Although earthquake prediction is not (currently?) possible, people of course still want to plan as well as they can for the impact of future large earthquakes. An obvious component of such planning, if it were possible, would be knowing where future large earthquakes are likely to occur.

Plate tectonics provides a very successful model for describing where the vast majority of earthquakes occur, i.e., at or near plate boundaries. The development of the theory of plate tectonics in the 1950s and 60s depended to a large extent on the fact that most earthquakes repeatedly occur within the same zones, zones that we now know are plate boundaries. But one of the fundamental questions that still remains to be answered is: What causes some (occasionally quite large) earthquakes to occur outside of those zones, in locations that are not near plate boundaries?

Figure 1: Global seismicity for two 19-year time periods, 1973-1991 and 1992-2010 (magnitude 5 and greater).
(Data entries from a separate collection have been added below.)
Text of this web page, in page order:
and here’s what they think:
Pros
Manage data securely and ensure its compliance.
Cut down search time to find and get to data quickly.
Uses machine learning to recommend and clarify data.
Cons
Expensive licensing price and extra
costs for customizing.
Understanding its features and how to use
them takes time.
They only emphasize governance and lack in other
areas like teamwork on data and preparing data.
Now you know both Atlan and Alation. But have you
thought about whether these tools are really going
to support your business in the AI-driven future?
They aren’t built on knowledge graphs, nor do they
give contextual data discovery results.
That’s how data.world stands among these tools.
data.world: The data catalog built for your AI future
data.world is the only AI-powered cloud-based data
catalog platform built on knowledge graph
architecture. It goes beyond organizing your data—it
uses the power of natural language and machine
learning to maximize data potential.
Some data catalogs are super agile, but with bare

For any time period long enough to represent a good statistical sample, the vast majority of earthquakes map out plate boundaries, demonstrating that on a global scale most earthquakes keep occurring in the same places.

These non-plate boundary (NPB) earthquakes are either strictly “intraplate” earthquakes (i.e., those that occur deep in the interiors of plates) or earthquakes that occur in diffuse zones near, but not on, plate boundaries. Although we know that, on a global scale, most earthquakes repeatedly occur in well-defined zones, we don’t know if that is the case for NPB earthquakes. Do NPB earthquakes repeatedly occur in specific zones, or do the zones they occur in “migrate” over time from one place to another such that they might eventually occur essentially anywhere in plate interiors? If NPB earthquakes occur in specific zones that remain stationary over time, then given a long enough record of past seismicity, we should be able to discern where large NPB earthquakes will occur in the future. But if NPB seismicity migrates over time, then past seismicity will not be a useful indicator of where future large NPB earthquakes will occur.
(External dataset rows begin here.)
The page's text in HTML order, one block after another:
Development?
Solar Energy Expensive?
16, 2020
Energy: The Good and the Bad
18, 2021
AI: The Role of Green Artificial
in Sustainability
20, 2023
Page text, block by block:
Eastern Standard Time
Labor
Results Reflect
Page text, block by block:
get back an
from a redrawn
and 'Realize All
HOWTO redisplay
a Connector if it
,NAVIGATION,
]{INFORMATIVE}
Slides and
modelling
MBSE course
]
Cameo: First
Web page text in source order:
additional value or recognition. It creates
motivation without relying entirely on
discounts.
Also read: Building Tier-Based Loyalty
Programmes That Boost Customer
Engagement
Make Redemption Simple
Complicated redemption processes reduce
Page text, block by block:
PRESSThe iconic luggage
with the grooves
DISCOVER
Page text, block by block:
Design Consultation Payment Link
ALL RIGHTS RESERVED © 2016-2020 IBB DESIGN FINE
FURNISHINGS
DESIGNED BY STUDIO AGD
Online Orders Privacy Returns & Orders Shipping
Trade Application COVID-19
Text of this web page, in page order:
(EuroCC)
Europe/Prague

If we are to ever understand the cause of NPB earthquakes, we will have to resolve this question of whether or not the locations where these NPB earthquakes are occurring are persistent. And we will have to determine the characteristics of Earth processes in those zones that are seismically active, as compared to zones that aren’t. My attempt to answer these types of questions has led me to invent the method known as “Cellular Seismology” (CS). Details of my CS research have been published in scientific/technical papers (e.g., Kafka, 2002; Kafka, 2007; and Kafka and Ebel, 2011). What follows here is my explanation of the essence of CS in (what I hope to be) simple, non-technical language.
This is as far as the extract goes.